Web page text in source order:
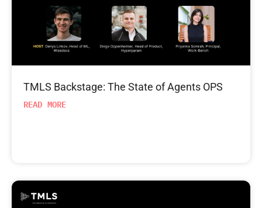
TMLS Backstage: The State of Agents OPS
READ MORE
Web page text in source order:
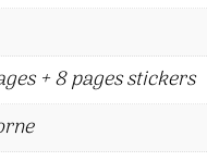
+ 8 pages stickers
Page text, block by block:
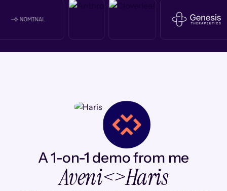
A 1-on-1 demo from me
Aveni<>Haris
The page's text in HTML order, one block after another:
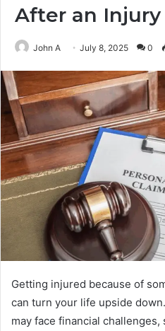
After an Injury
John A July 8, 2025 0
Getting injured because of
can turn your life upside
may face financial
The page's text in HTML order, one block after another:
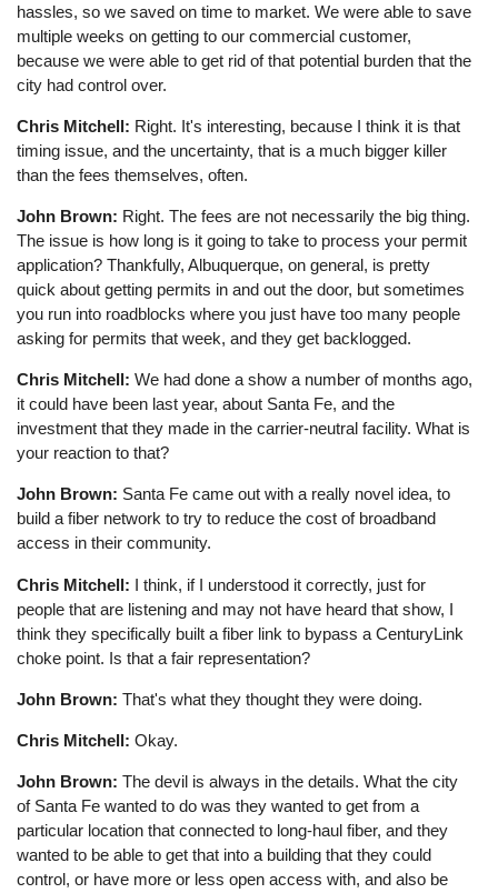
hassles, so we saved on time to market. We were able to save
multiple weeks on getting to our commercial customer,
because we were able to get rid of that potential burden that the
city had control over.
Chris Mitchell: Right. It's interesting, because I think it is that
timing issue, and the uncertainty, that is a much bigger killer
than the fees themselves, often.
John Brown: Right. The fees are not necessarily the big thing.
The issue is how long is it going to take to process your permit
application? Thankfully, Albuquerque, on general, is pretty
quick about getting permits in and out the door, but sometimes
you run into roadblocks where you just have too many people
asking for permits that week, and they get backlogged.
Chris Mitchell: We had done a show a number of months ago,
it could have been last year, about Santa Fe, and the
investment that they made in the carrier-neutral facility. What is
your reaction to that?
John Brown: Santa Fe came out with a really novel idea, to
build a fiber network to try to reduce the cost of broadband
access in their community.
Chris Mitchell: I think, if I understood it correctly, just for
people that are listening and may not have heard that show, I
think they specifically built a fiber link to bypass a CenturyLink
choke point. Is that a fair representation?
John Brown: That's what they thought they were doing.
Chris Mitchell: Okay.
John Brown: The devil is always in the details. What the city
of Santa Fe wanted to do was they wanted to get from a
particular location that connected to long-haul fiber, and they
wanted to be able to get that into a building that they could
control, or have more or less open access with, and also be
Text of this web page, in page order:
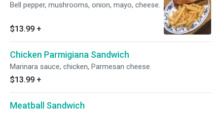
Bell pepper, mushrooms, onion, mayo, cheese.
$13.99 +
Chicken Parmigiana Sandwich
Marinara sauce, chicken, Parmesan cheese.
$13.99 +
Meatball Sandwich
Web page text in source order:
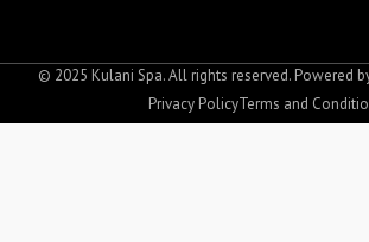
o
o
k
g
r
a
© 2025 Kulani Spa. All rights reserved. Powered
Privacy PolicyTerms and
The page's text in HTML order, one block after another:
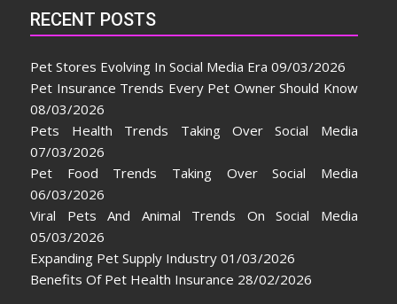
RECENT POSTS
Pet Stores Evolving In Social Media Era 09/03/2026
Pet Insurance Trends Every Pet Owner Should Know
08/03/2026
Pets Health Trends Taking Over Social Media
07/03/2026
Pet Food Trends Taking Over Social Media
06/03/2026
Viral Pets And Animal Trends On Social Media
05/03/2026
Expanding Pet Supply Industry 01/03/2026
Benefits Of Pet Health Insurance 28/02/2026
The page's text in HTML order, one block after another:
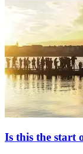
Is this the start
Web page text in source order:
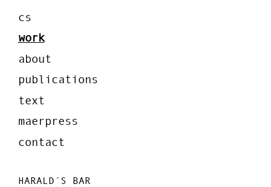
cs
work
about
publications
text
maerpress
contact
HARALD´S BAR
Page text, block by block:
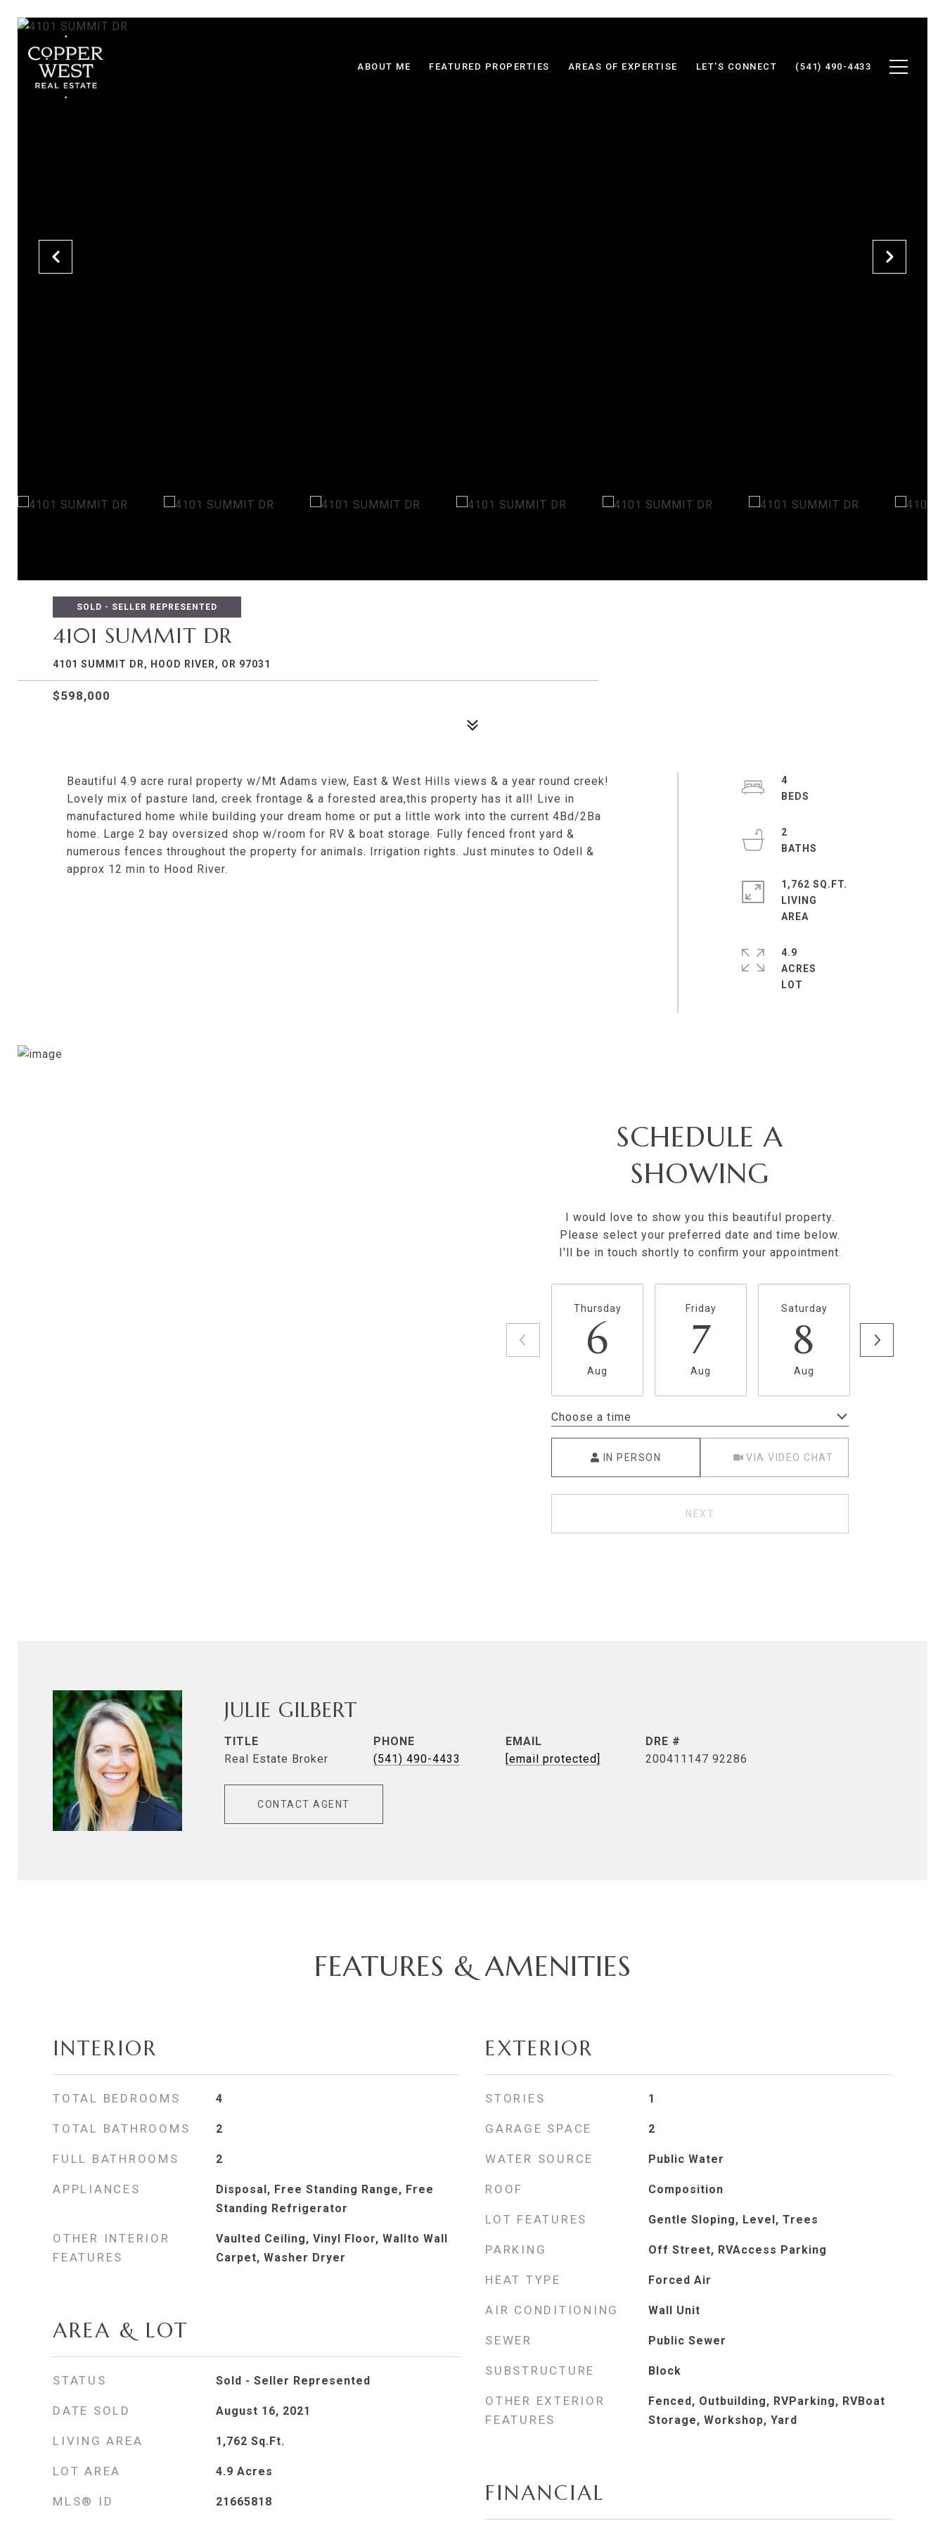
ABOUT ME FEATURED PROPERTIES AREAS OF EXPERTISE LET'S CONNECT (541) 490-4433
SOLD - SELLER REPRESENTED
4101 SUMMIT DR
4101 SUMMIT DR, HOOD RIVER, OR 97031
$598,000
Beautiful 4.9 acre rural property w/Mt Adams view, East & West Hills views & a year round creek!
Lovely mix of pasture land, creek frontage & a forested area,this property has it all! Live in
manufactured home while building your dream home or put a little work into the current 4Bd/2Ba
home. Large 2 bay oversized shop w/room for RV & boat storage. Fully fenced front yard &
numerous fences throughout the property for animals. Irrigation rights. Just minutes to Odell &
approx 12 min to Hood River.
4
2
1,762 SQ.FT.
LIVING
4.9
ACRES
SCHEDULE A
SHOWING
I would love to show you this beautiful property.
Please select your preferred date and time below.
I'll be in touch shortly to confirm your appointment.
Thursday
6
Aug
Friday
7
Aug
Saturday
8
Aug
Choose a time
IN PERSON VIA VIDEO CHAT
NEXT
JULIE GILBERT
TITLE
Real Estate Broker
PHONE
(541) 490-4433
EMAIL
[email protected]
DRE #
200411147 92286
CONTACT AGENT
FEATURES & AMENITIES
INTERIOR
TOTAL BEDROOMS 4
TOTAL BATHROOMS 2
FULL BATHROOMS 2
APPLIANCES
Disposal, Free Standing Range, Free
Standing Refrigerator
OTHER INTERIOR
FEATURES
Vaulted Ceiling, Vinyl Floor, Wallto Wall
Carpet, Washer Dryer
AREA & LOT
STATUS Sold - Seller Represented
DATE SOLD August 16, 2021
LIVING AREA 1,762 Sq.Ft.
LOT AREA 4.9 Acres
MLS® ID 21665818
EXTERIOR
STORIES 1
GARAGE SPACE 2
WATER SOURCE Public Water
ROOF Composition
LOT FEATURES Gentle Sloping, Level, Trees
PARKING Off Street, RVAccess Parking
HEAT TYPE Forced Air
AIR CONDITIONING Wall Unit
SEWER Public Sewer
SUBSTRUCTURE Block
OTHER EXTERIOR
FEATURES
Fenced, Outbuilding, RVParking, RVBoat
Storage, Workshop, Yard
FINANCIAL

# What you have to do
In the listing above, find the line that contains "HEAT TYPE Forced Air". Write it out exactly, along with each line after it up to and including the last.

# Exercise answer
HEAT TYPE Forced Air
AIR CONDITIONING Wall Unit
SEWER Public Sewer
SUBSTRUCTURE Block
OTHER EXTERIOR
FEATURES
Fenced, Outbuilding, RVParking, RVBoat
Storage, Workshop, Yard
FINANCIAL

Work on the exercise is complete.